GIVEN INFORMATION below:
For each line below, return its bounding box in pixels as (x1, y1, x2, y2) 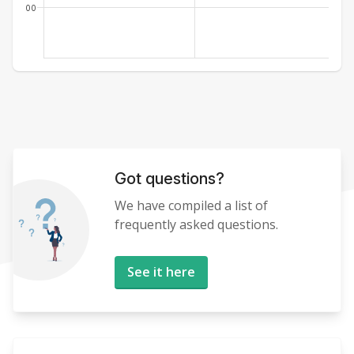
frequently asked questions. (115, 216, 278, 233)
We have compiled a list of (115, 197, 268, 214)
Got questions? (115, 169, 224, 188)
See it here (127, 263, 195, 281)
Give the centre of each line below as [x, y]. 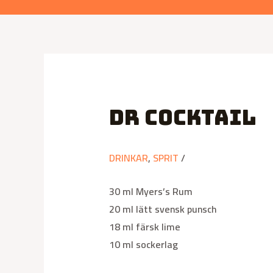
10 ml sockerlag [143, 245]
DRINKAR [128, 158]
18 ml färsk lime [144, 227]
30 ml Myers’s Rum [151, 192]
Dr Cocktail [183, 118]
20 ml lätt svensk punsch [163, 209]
End of GIVEN INFORMATION.
GIVEN INFORMATION below:
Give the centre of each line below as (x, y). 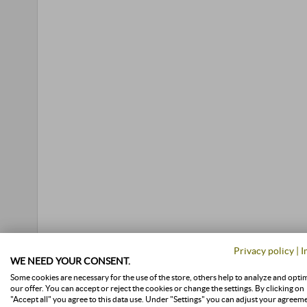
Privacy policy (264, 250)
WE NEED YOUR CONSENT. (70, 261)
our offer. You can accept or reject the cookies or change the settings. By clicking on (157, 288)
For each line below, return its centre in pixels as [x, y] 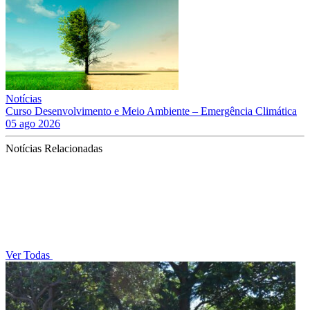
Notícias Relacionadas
End of GIVEN INFORMATION.
◆ **TRY IT**: Would you copy out, exactly and with no pictures, only the lines above from the one that contains "For each line below, return its centre" through the one that contains "Notícias Relacionadas"?

◆ **RESULT OF THIS EXERCISE**:
For each line below, return its centre in pixels as [x, y] 
Notícias Relacionadas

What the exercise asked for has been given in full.